Fourteen guests, most of them Ukrainians, and three staff were in the half-timbered thatch-roofed Hotel Schaefereck when the fire began on Wednesday evening, police in Rostock said on Thursday, adding that none of them was hurt.
"As things stand, arson is suspected and a political motivation is assumed," the police said in a statement.
The blaze erupted at 9:20 p.m. in the hotel near the Baltic seashore in the village of Gross Stroemkendorf, which since April served as accommodation for Ukrainians fleeing the Russian invasion of their country.
"People who sought refuge from (Russian President Vladimir) Putin's war had to be rescued from the flames," Interior Minister Nancy Faeser said.
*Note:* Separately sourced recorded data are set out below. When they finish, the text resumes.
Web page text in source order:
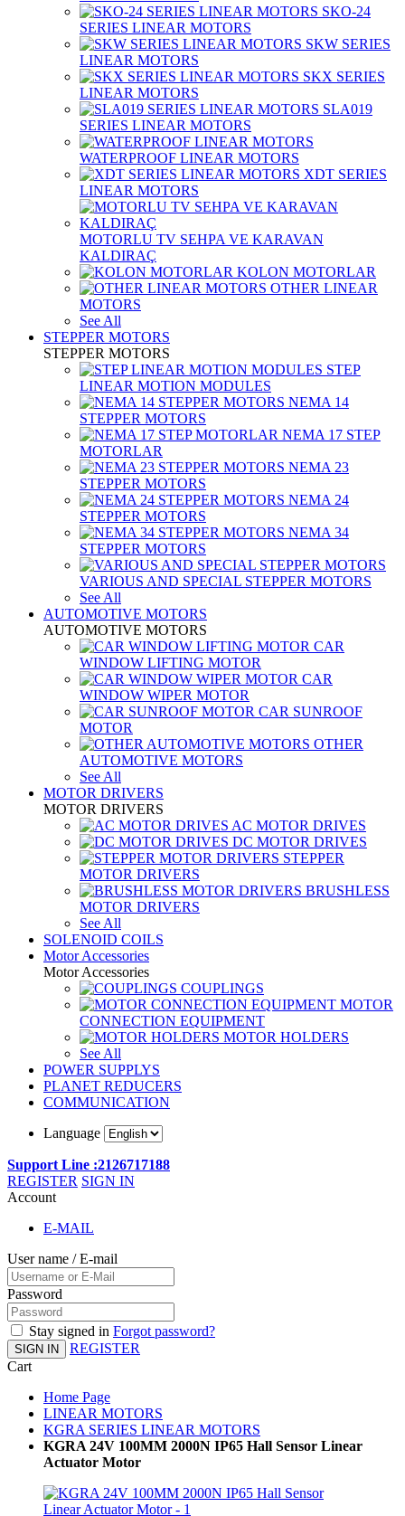
SKO-24
SERIES LINEAR MOTORS
SKW SERIES
LINEAR MOTORS
SKX SERIES
LINEAR MOTORS
SLA019
SERIES LINEAR MOTORS
WATERPROOF LINEAR MOTORS
XDT SERIES
LINEAR MOTORS
MOTORLU TV SEHPA VE KARAVAN
KALDIRAÇ
KOLON MOTORLAR
OTHER LINEAR
MOTORS
See All
STEPPER MOTORS
STEPPER MOTORS
STEP
LINEAR MOTION MODULES
NEMA 14
STEPPER MOTORS
NEMA 17 STEP
MOTORLAR
NEMA 23
STEPPER MOTORS
NEMA 24
STEPPER MOTORS
NEMA 34
STEPPER MOTORS
VARIOUS AND SPECIAL STEPPER MOTORS
See All
AUTOMOTIVE MOTORS
AUTOMOTIVE MOTORS
CAR
WINDOW LIFTING MOTOR
CAR
WINDOW WIPER MOTOR
CAR SUNROOF
MOTOR
OTHER
AUTOMOTIVE MOTORS
See All
MOTOR DRIVERS
MOTOR DRIVERS
AC MOTOR DRIVES
DC MOTOR DRIVES
STEPPER
MOTOR DRIVERS
BRUSHLESS
MOTOR DRIVERS
See All
SOLENOID COILS
Motor Accessories
Motor Accessories
COUPLINGS
MOTOR
CONNECTION EQUIPMENT
MOTOR HOLDERS
See All
POWER SUPPLYS
PLANET REDUCERS
COMMUNICATION
Language
Support Line :2126717188
REGISTER SIGN IN
Account
E-MAIL
User name / E-mail
Password
Stay signed in Forgot password?
SIGN IN
REGISTER
Cart
Home Page
LINEAR MOTORS
KGRA SERIES LINEAR MOTORS
KGRA 24V 100MM 2000N IP65 Hall Sensor Linear
Actuator Motor
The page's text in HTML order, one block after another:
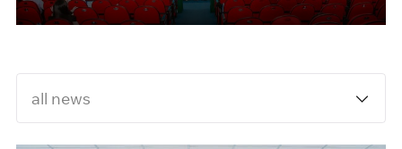
University
all news
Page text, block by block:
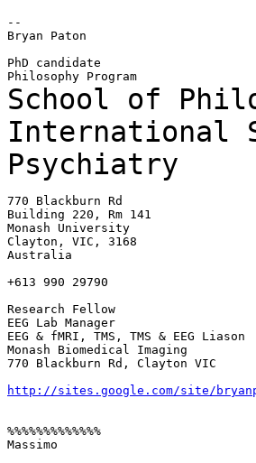
--
Bryan Paton
PhD candidate
School of
International
Psychiatry
770 Blackburn Rd
Building 220, Rm 141
Monash University
Clayton, VIC, 3168
Australia
+613 990 29790
Research Fellow
EEG Lab Manager
EEG & fMRI, TMS, TMS & EEG Liason
Monash Biomedical Imaging
770 Blackburn Rd, Clayton VIC
http://sites.google.com/site/
%%%%%%%%%%%%%
Massimo
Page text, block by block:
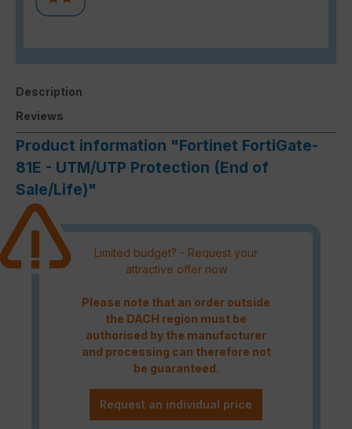
Description
Reviews
Product information "Fortinet FortiGate-
81E - UTM/UTP Protection (End of
Sale/Life)"
Limited budget? - Request your
attractive offer now
Please note that an order outside
the DACH region must be
authorised by the manufacturer
and processing can therefore not
be guaranteed.
Request an individual price
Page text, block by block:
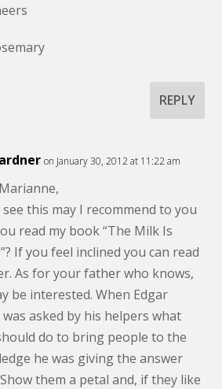
REPLY
on January 30, 2012 at 11:22 am
this may I recommend to you
read my book “The Milk Is
If you feel inclined you can read
As for your father who knows,
be interested. When Edgar
was asked by his helpers what
do to bring people to the
he was giving the answer
them a petal and, if they like
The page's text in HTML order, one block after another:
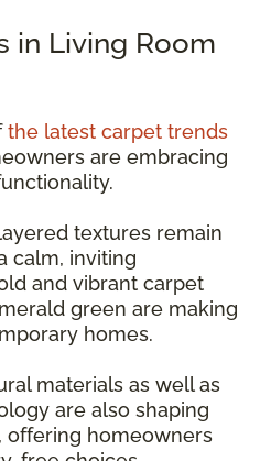
in Living Room
the latest carpet trends
are embracing
textures remain
calm, inviting
and vibrant carpet
green are making
homes.
materials as well as
are also shaping
offering homeowners
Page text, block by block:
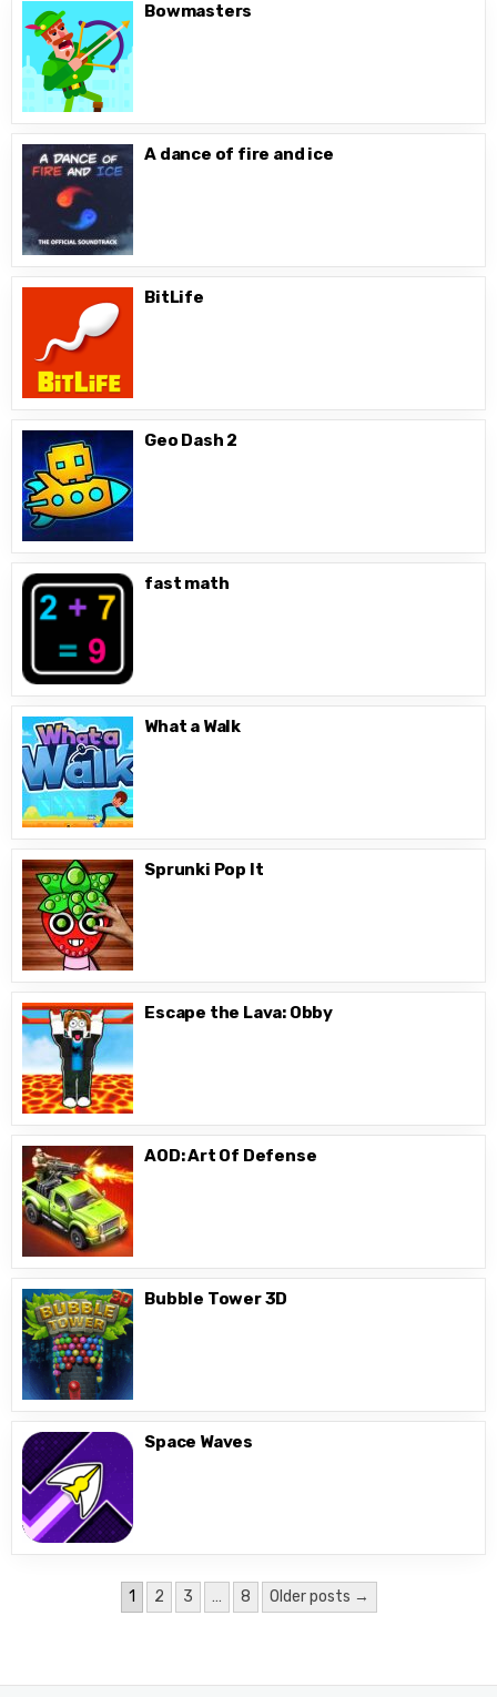
Bowmasters
A dance of fire and ice
BitLife
Geo Dash 2
fast math
What a Walk
Sprunki Pop It
Escape the Lava: Obby
AOD: Art Of Defense
Bubble Tower 3D
Space Waves
1 2 3 … 8 Older posts →
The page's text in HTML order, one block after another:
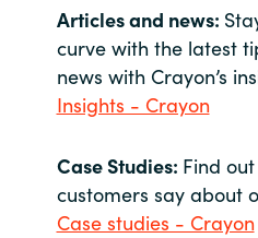
Articles and news:
curve with the latest
news with Crayon’s
Insights - Crayon
Case Studies: Find
customers say about
Case studies - Crayon
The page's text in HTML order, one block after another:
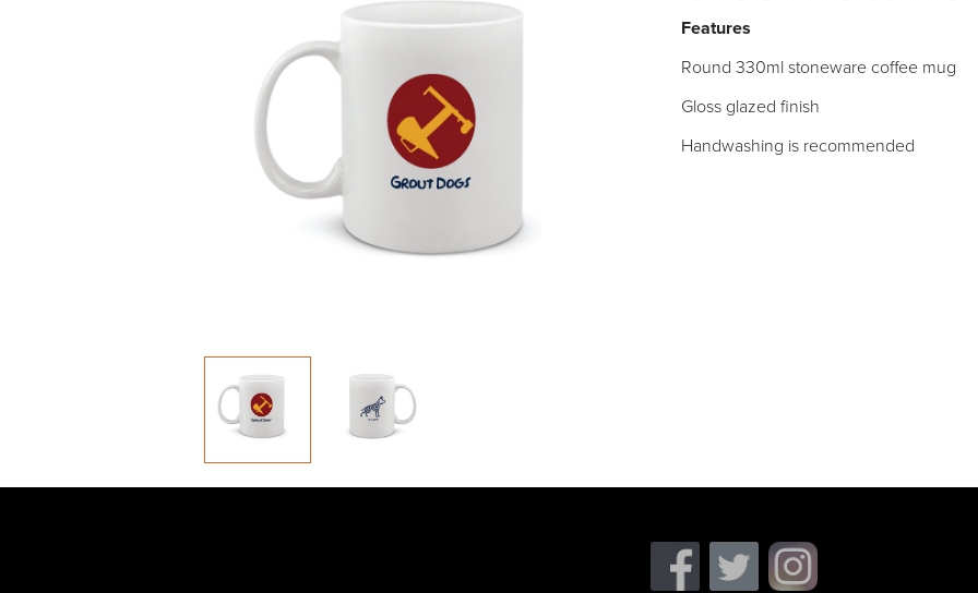
Features
Round 330ml stoneware coffee mug
Gloss glazed finish
Handwashing is recommended
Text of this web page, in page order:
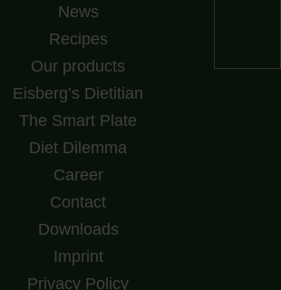
News
Recipes
Our products
Eisberg’s Dietitian
The Smart Plate
Diet Dilemma
Career
Contact
Downloads
Imprint
Privacy Policy
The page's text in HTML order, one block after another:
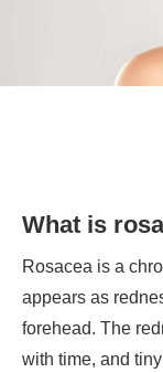
What is
Rosacea is a
appears as
forehead. The
with time, and
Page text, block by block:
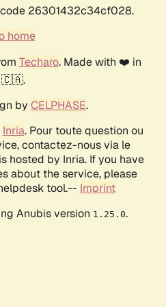
26301432c34cf028.
home
Techaro. Made with ❤️ in
🇨🇦.
by CELPHASE.
Inria. Pour toute question ou
contactez-nous via le
hosted by Inria. If you have
about the service, please
tool.-- Imprint
Anubis version 1.25.0.
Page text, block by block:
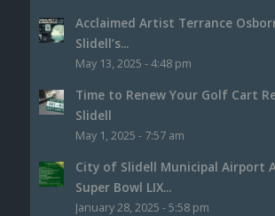
Acclaimed Artist Terrance
Slidell’s...
May 13, 2025 - 4:48 pm
Time to Renew Your Golf Cart
Slidell
May 1, 2025 - 7:57 am
City of Slidell Municipal Airport
Super Bowl LIX...
January 28, 2025 - 5:58 pm

"If arson is confirmed, then this is a hate crime that will be prosecuted with all vigour."
Prosecutors have ordered specialist fire investigator to look into the cause of the blaze, police said, adding that they were now assessing the damage to the building.
"I was deeply shocked by what happened here," said lead police inspector Michael Peters. "Any attack on refugees or their accommodation is an attack on our values. Such an attack is shocking and unacceptable."
The blaze, in the sparsely populated, poor eastern state of Mecklenburg-Vorpommern, took place near where, in August 1992, hundreds of far-right radicals rioted against asylum seekers for two days, throwing petrol bombs at their encampments, in post-war Germany's worst anti-immigrant mob attacks.
The events triggered copycat attacks all over Germany, including the burning down by neo-Nazis the following year of a Turkish family's house in Solingen. Five family members were killed and 14 injured. (Reporting by Thomas Escritt; Editing by Alison Williams)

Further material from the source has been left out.